Extract precisely the lines of the entries below, from the first line through the line containing "lung function.".

# # # # #

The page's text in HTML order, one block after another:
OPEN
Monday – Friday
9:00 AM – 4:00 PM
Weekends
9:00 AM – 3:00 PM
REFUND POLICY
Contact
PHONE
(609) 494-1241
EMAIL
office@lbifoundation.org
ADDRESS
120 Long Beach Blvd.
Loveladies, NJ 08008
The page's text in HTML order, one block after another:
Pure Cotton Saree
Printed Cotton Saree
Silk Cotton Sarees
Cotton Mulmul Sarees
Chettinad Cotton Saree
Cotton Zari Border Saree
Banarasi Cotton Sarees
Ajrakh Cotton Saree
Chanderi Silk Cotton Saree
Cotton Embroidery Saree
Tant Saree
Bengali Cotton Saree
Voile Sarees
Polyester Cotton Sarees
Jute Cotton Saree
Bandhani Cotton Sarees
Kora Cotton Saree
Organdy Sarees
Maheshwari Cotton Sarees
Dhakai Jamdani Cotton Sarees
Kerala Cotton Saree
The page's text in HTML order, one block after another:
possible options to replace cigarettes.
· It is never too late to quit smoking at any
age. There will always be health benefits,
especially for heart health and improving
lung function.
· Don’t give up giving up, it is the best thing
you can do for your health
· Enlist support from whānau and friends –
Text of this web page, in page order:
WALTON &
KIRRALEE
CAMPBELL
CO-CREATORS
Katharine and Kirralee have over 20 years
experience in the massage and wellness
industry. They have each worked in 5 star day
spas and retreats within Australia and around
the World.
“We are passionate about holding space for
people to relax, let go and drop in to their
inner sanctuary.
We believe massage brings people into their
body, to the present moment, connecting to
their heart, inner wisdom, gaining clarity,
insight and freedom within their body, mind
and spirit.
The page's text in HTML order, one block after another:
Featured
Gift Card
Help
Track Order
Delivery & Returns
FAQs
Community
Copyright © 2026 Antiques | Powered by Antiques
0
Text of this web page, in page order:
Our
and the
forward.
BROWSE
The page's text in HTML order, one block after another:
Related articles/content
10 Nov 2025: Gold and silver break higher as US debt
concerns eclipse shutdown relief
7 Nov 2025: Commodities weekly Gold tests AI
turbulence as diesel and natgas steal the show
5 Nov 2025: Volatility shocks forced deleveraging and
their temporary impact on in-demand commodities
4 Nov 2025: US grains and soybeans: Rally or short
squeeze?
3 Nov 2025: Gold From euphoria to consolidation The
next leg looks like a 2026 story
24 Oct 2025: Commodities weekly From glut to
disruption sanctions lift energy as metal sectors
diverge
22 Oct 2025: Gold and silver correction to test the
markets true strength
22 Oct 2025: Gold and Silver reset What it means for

# # # # #

Solution for this problem:
The page's text in HTML order, one block after another:
OPEN
Monday – Friday
9:00 AM – 4:00 PM
Weekends
9:00 AM – 3:00 PM
REFUND POLICY
Contact
PHONE
(609) 494-1241
EMAIL
office@lbifoundation.org
ADDRESS
120 Long Beach Blvd.
Loveladies, NJ 08008
The page's text in HTML order, one block after another:
Pure Cotton Saree
Printed Cotton Saree
Silk Cotton Sarees
Cotton Mulmul Sarees
Chettinad Cotton Saree
Cotton Zari Border Saree
Banarasi Cotton Sarees
Ajrakh Cotton Saree
Chanderi Silk Cotton Saree
Cotton Embroidery Saree
Tant Saree
Bengali Cotton Saree
Voile Sarees
Polyester Cotton Sarees
Jute Cotton Saree
Bandhani Cotton Sarees
Kora Cotton Saree
Organdy Sarees
Maheshwari Cotton Sarees
Dhakai Jamdani Cotton Sarees
Kerala Cotton Saree
The page's text in HTML order, one block after another:
possible options to replace cigarettes.
· It is never too late to quit smoking at any
age. There will always be health benefits,
especially for heart health and improving
lung function.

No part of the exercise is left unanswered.